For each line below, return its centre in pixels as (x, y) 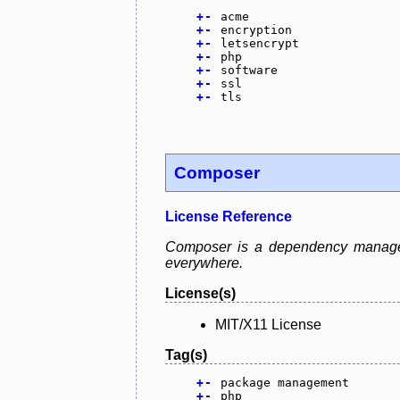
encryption (256, 30)
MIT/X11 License (268, 324)
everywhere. (204, 262)
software (249, 71)
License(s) (200, 293)
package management (284, 382)
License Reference (229, 216)
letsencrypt (259, 44)
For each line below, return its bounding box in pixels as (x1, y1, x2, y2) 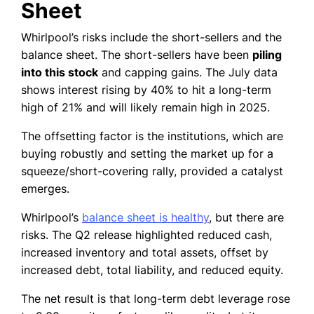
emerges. (21, 182, 69, 196)
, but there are (209, 210, 284, 225)
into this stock (21, 65, 98, 80)
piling (252, 48, 282, 62)
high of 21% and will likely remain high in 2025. (21, 100, 273, 115)
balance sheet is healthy (82, 210, 209, 225)
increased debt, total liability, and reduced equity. (21, 263, 283, 278)
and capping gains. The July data (98, 65, 278, 80)
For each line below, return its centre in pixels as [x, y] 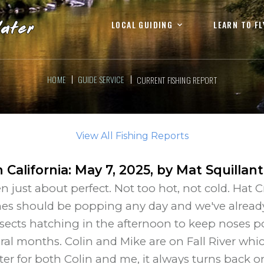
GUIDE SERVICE [101, 80]
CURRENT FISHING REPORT [176, 80]
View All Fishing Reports [132, 136]
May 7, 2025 [113, 169]
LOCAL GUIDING [142, 24]
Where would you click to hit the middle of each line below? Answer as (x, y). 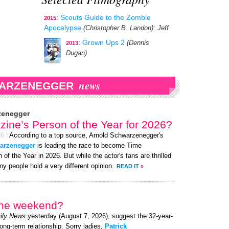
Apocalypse (63, 28)
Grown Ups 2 (104, 42)
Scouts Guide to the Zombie (106, 17)
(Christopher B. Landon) (118, 28)
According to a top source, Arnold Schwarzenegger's (86, 135)
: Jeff (161, 28)
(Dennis (138, 43)
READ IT (128, 166)
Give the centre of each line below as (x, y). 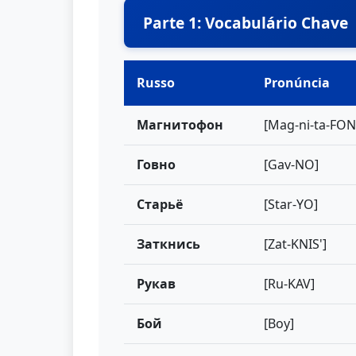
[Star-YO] (291, 204)
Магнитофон (180, 125)
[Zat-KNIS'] (295, 244)
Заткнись (168, 244)
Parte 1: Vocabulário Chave (246, 23)
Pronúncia (297, 83)
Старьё (160, 204)
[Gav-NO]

::::

* What to produce
Apart from the images, please copy every line of the data exactly as written.

* Response to the task
For each line below, return its centre in pixels as (x, y) 
encryption (256, 30)
MIT/X11 License (268, 324)
everywhere. (204, 262)
software (249, 71)
License(s) (200, 293)
package management (284, 382)
License Reference (229, 216)
letsencrypt (259, 44)
For each line below, return its bounding box in pixels as (x1, y1, x2, y2) 
emerges. (21, 182, 69, 196)
, but there are (209, 210, 284, 225)
into this stock (21, 65, 98, 80)
piling (252, 48, 282, 62)
high of 21% and will likely remain high in 2025. (21, 100, 273, 115)
balance sheet is healthy (82, 210, 209, 225)
increased debt, total liability, and reduced equity. (21, 263, 283, 278)
and capping gains. The July data (98, 65, 278, 80)
For each line below, return its centre in pixels as [x, y] 
GUIDE SERVICE [101, 80]
CURRENT FISHING REPORT [176, 80]
View All Fishing Reports [132, 136]
May 7, 2025 [113, 169]
LOCAL GUIDING [142, 24]
Where would you click to hit the middle of each line below? Answer as (x, y). 
Apocalypse (63, 28)
Grown Ups 2 (104, 42)
Scouts Guide to the Zombie (106, 17)
(Christopher B. Landon) (118, 28)
According to a top source, Arnold Schwarzenegger's (86, 135)
: Jeff (161, 28)
(Dennis (138, 43)
READ IT (128, 166)
Give the centre of each line below as (x, y). 
[Star-YO] (291, 204)
Магнитофон (180, 125)
[Zat-KNIS'] (295, 244)
Заткнись (168, 244)
Parte 1: Vocabulário Chave (246, 23)
Pronúncia (297, 83)
Старьё (160, 204)
[Gav-NO]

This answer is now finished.